• [TASK DETAILS] Restate the following records word for word without images.

EXCERPTED DATA Start Marker

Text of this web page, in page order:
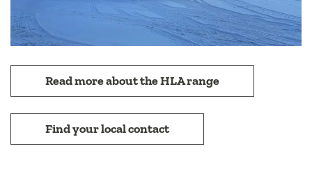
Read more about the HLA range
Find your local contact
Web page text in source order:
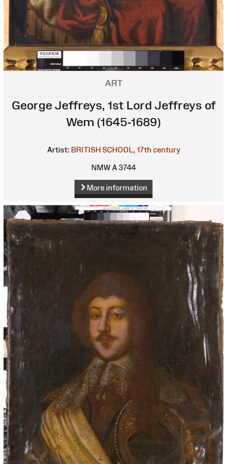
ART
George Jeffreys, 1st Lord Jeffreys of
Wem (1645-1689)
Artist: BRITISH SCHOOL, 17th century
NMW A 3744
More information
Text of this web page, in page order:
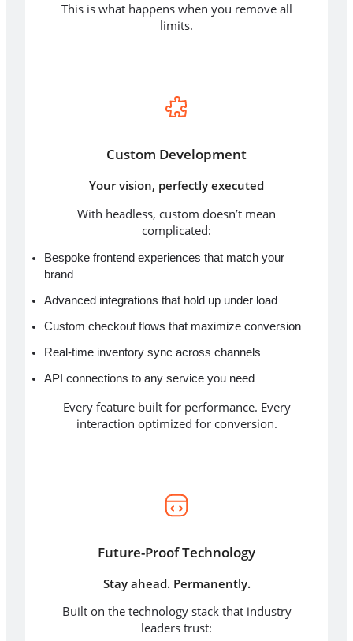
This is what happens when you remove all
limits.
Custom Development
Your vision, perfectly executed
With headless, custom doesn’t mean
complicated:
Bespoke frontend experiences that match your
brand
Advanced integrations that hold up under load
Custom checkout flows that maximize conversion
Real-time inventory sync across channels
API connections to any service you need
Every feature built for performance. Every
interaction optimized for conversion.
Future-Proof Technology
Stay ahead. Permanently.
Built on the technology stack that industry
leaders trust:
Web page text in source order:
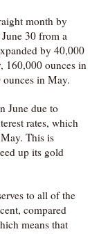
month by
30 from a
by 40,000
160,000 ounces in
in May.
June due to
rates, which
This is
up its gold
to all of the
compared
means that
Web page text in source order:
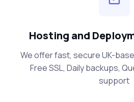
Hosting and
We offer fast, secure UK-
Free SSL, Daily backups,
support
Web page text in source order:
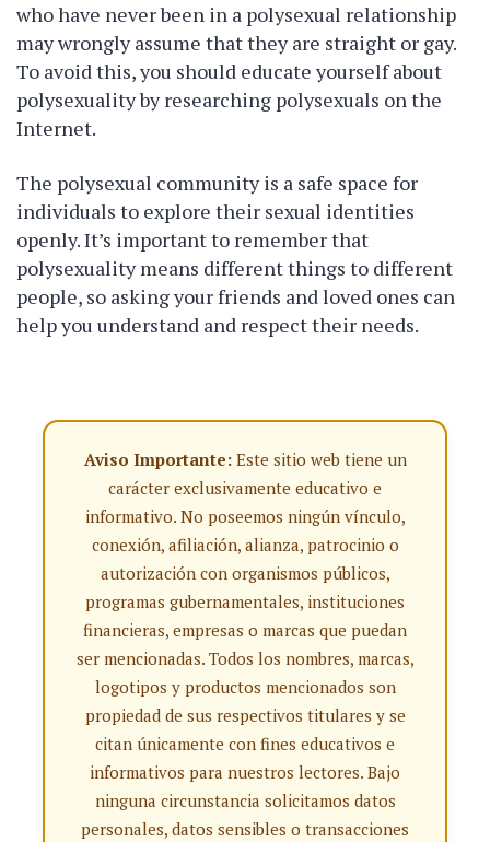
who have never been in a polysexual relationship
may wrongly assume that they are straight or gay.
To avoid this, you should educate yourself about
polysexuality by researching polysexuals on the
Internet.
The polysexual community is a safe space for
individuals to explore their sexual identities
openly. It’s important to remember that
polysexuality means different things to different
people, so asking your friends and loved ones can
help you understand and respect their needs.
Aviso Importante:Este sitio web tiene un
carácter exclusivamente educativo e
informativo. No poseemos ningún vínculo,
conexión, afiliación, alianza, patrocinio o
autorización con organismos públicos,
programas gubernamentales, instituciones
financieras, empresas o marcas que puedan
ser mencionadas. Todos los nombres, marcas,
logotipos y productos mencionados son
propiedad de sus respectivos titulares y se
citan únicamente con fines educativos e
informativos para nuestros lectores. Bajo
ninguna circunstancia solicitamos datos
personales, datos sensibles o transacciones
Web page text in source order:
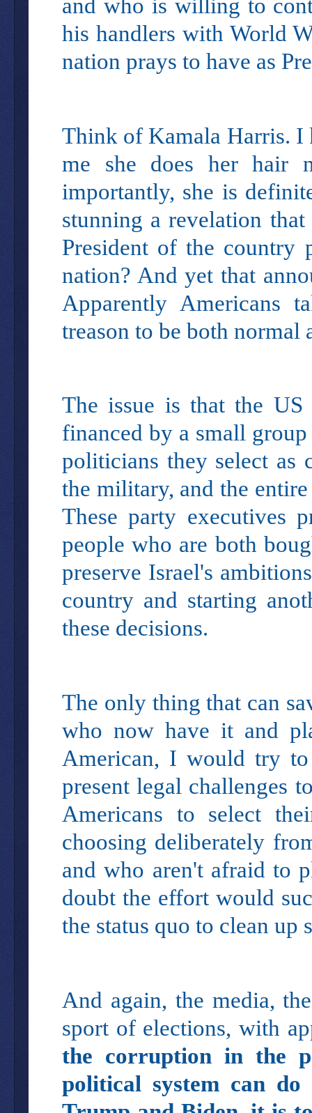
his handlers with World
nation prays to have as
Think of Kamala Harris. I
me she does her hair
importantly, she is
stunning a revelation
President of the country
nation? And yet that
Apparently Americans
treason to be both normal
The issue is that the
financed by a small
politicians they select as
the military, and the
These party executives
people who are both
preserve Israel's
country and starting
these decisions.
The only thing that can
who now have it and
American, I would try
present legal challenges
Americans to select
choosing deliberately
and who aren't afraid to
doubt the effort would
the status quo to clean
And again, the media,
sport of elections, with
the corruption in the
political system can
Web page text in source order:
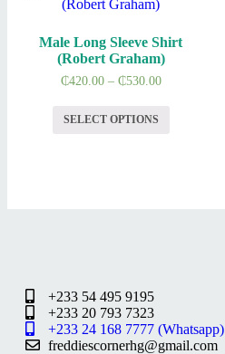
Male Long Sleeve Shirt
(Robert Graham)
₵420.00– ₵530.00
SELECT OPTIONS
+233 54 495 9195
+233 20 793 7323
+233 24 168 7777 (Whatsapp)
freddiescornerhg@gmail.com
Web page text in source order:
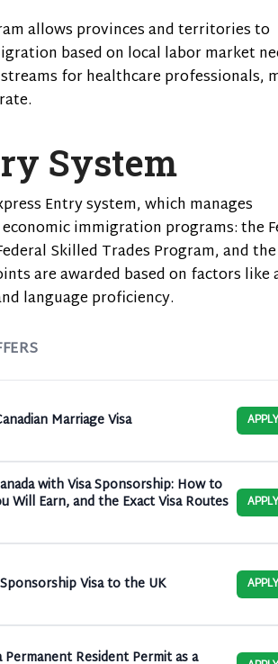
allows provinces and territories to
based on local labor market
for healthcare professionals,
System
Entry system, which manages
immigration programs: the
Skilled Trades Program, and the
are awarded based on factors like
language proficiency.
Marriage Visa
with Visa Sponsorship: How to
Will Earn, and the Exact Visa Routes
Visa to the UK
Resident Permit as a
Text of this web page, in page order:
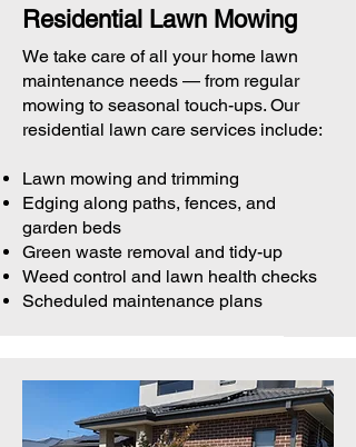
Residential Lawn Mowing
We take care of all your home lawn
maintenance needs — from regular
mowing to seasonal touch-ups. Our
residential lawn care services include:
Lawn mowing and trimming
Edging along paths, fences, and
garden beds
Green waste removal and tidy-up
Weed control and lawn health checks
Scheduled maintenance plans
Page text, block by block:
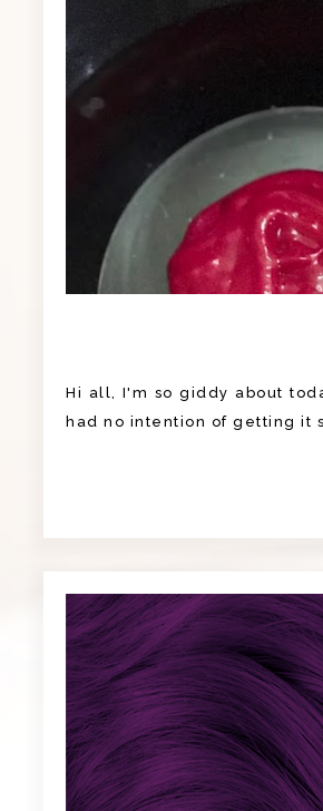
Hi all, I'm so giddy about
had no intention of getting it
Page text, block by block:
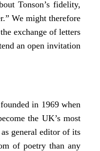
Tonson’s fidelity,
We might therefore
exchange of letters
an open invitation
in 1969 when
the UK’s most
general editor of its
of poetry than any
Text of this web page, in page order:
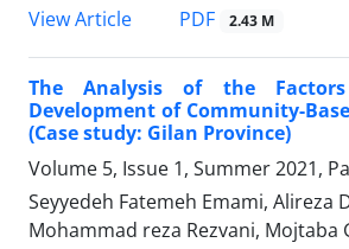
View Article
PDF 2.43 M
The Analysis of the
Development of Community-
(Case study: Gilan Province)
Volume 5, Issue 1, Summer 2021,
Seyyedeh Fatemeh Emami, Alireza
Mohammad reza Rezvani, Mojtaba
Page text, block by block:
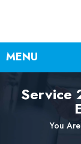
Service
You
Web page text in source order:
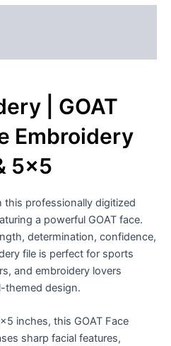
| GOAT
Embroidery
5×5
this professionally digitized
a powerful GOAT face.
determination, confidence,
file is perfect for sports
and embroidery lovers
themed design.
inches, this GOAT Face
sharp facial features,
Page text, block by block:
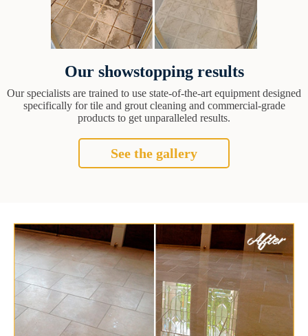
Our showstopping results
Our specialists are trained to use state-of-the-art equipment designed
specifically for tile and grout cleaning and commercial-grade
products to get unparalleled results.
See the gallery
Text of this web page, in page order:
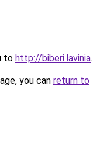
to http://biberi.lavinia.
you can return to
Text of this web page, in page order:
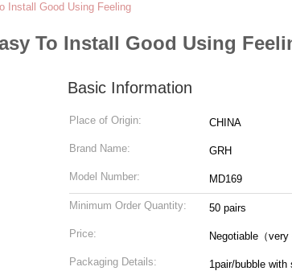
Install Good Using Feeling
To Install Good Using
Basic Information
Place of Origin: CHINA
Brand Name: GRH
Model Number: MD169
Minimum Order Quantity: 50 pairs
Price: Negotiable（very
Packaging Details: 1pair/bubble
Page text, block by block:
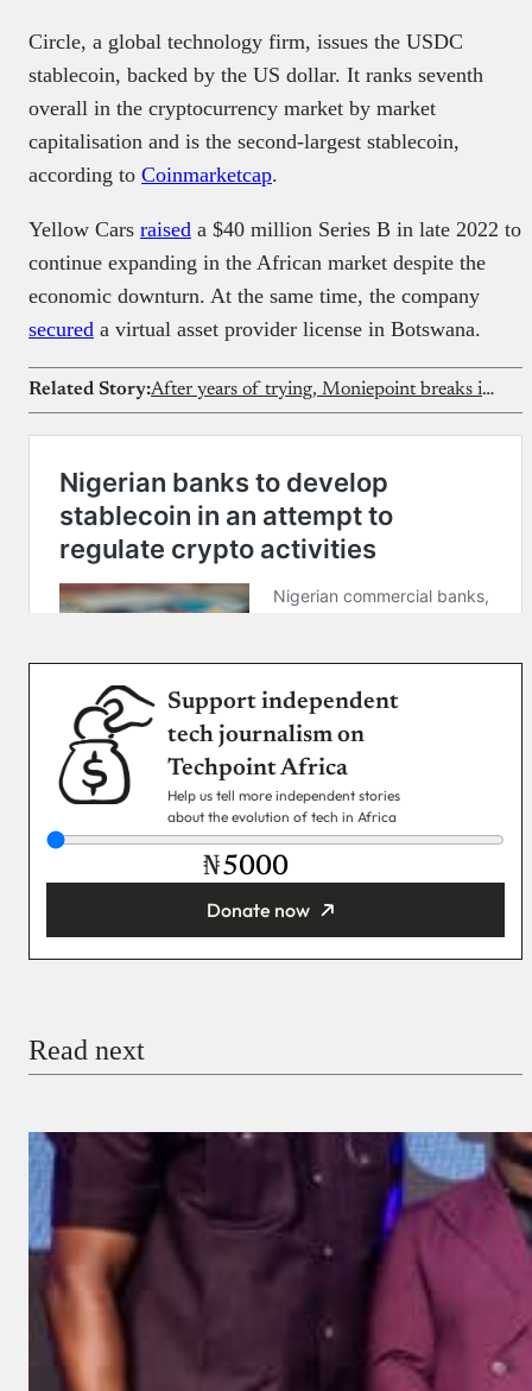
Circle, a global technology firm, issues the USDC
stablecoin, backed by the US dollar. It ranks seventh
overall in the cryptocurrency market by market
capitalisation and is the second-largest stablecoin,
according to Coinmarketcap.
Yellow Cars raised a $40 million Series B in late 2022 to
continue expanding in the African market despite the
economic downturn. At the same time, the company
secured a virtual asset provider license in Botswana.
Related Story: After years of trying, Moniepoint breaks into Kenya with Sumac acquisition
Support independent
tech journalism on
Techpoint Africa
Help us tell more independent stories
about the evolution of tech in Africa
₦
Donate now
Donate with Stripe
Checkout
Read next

EXCERPTED DATA End Marker

• [RESPONSE TO THE TASK]
Text of this web page, in page order:
Read more about the HLA range
Find your local contact
Web page text in source order:
ART
George Jeffreys, 1st Lord Jeffreys of
Wem (1645-1689)
Artist: BRITISH SCHOOL, 17th century
NMW A 3744
More information
Text of this web page, in page order:
This is what happens when you remove all
limits.
Custom Development
Your vision, perfectly executed
With headless, custom doesn’t mean
complicated:
Bespoke frontend experiences that match your
brand
Advanced integrations that hold up under load
Custom checkout flows that maximize conversion
Real-time inventory sync across channels
API connections to any service you need
Every feature built for performance. Every
interaction optimized for conversion.
Future-Proof Technology
Stay ahead. Permanently.
Built on the technology stack that industry
leaders trust:
Web page text in source order:
month by
30 from a
by 40,000
160,000 ounces in
in May.
June due to
rates, which
This is
up its gold
to all of the
compared
means that
Web page text in source order:
Hosting and
We offer fast, secure UK-
Free SSL, Daily backups,
support
Web page text in source order:
who have never been in a polysexual relationship
may wrongly assume that they are straight or gay.
To avoid this, you should educate yourself about
polysexuality by researching polysexuals on the
Internet.
The polysexual community is a safe space for
individuals to explore their sexual identities
openly. It’s important to remember that
polysexuality means different things to different
people, so asking your friends and loved ones can
help you understand and respect their needs.
Aviso Importante:Este sitio web tiene un
carácter exclusivamente educativo e
informativo. No poseemos ningún vínculo,
conexión, afiliación, alianza, patrocinio o
autorización con organismos públicos,
programas gubernamentales, instituciones
financieras, empresas o marcas que puedan
ser mencionadas. Todos los nombres, marcas,
logotipos y productos mencionados son
propiedad de sus respectivos titulares y se
citan únicamente con fines educativos e
informativos para nuestros lectores. Bajo
ninguna circunstancia solicitamos datos
personales, datos sensibles o transacciones
Web page text in source order:
his handlers with World
nation prays to have as
Think of Kamala Harris. I
me she does her hair
importantly, she is
stunning a revelation
President of the country
nation? And yet that
Apparently Americans
treason to be both normal
The issue is that the
financed by a small
politicians they select as
the military, and the
These party executives
people who are both
preserve Israel's
country and starting
these decisions.
The only thing that can
who now have it and
American, I would try
present legal challenges
Americans to select
choosing deliberately
and who aren't afraid to
doubt the effort would
the status quo to clean
And again, the media,
sport of elections, with
the corruption in the
political system can
Web page text in source order:
Male Long Sleeve Shirt
(Robert Graham)
₵420.00– ₵530.00
SELECT OPTIONS
+233 54 495 9195
+233 20 793 7323
+233 24 168 7777 (Whatsapp)
freddiescornerhg@gmail.com
Web page text in source order:
allows provinces and territories to
based on local labor market
for healthcare professionals,
System
Entry system, which manages
immigration programs: the
Skilled Trades Program, and the
are awarded based on factors like
language proficiency.
Marriage Visa
with Visa Sponsorship: How to
Will Earn, and the Exact Visa Routes
Visa to the UK
Resident Permit as a
Text of this web page, in page order:
Residential Lawn Mowing
We take care of all your home lawn
maintenance needs — from regular
mowing to seasonal touch-ups. Our
residential lawn care services include:
Lawn mowing and trimming
Edging along paths, fences, and
garden beds
Green waste removal and tidy-up
Weed control and lawn health checks
Scheduled maintenance plans
Page text, block by block:
Hi all, I'm so giddy about
had no intention of getting it
Page text, block by block:
Tonson’s fidelity,
We might therefore
exchange of letters
an open invitation
in 1969 when
the UK’s most
general editor of its
of poetry than any
Text of this web page, in page order:
View Article
PDF 2.43 M
The Analysis of the
Development of Community-
(Case study: Gilan Province)
Volume 5, Issue 1, Summer 2021,
Seyyedeh Fatemeh Emami, Alireza
Mohammad reza Rezvani, Mojtaba
Page text, block by block:
Service
You
Web page text in source order:
| GOAT
Embroidery
5×5
this professionally digitized
a powerful GOAT face.
determination, confidence,
file is perfect for sports
and embroidery lovers
themed design.
inches, this GOAT Face
sharp facial features,
Page text, block by block:
Our showstopping results
Our specialists are trained to use state-of-the-art equipment designed
specifically for tile and grout cleaning and commercial-grade
products to get unparalleled results.
See the gallery
Text of this web page, in page order:
to http://biberi.lavinia.
you can return to
Text of this web page, in page order:
Install Good Using Feeling
To Install Good Using
Basic Information
Place of Origin: CHINA
Brand Name: GRH
Model Number: MD169
Minimum Order Quantity: 50 pairs
Price: Negotiable（very
Packaging Details: 1pair/bubble
Page text, block by block:
Circle, a global technology firm, issues the USDC
stablecoin, backed by the US dollar. It ranks seventh
overall in the cryptocurrency market by market
capitalisation and is the second-largest stablecoin,
according to Coinmarketcap.
Yellow Cars raised a $40 million Series B in late 2022 to
continue expanding in the African market despite the
economic downturn. At the same time, the company
secured a virtual asset provider license in Botswana.
Related Story: After years of trying, Moniepoint breaks into Kenya with Sumac acquisition
Support independent
tech journalism on
Techpoint Africa
Help us tell more independent stories
about the evolution of tech in Africa
₦
Donate now
Donate with Stripe
Checkout
Read next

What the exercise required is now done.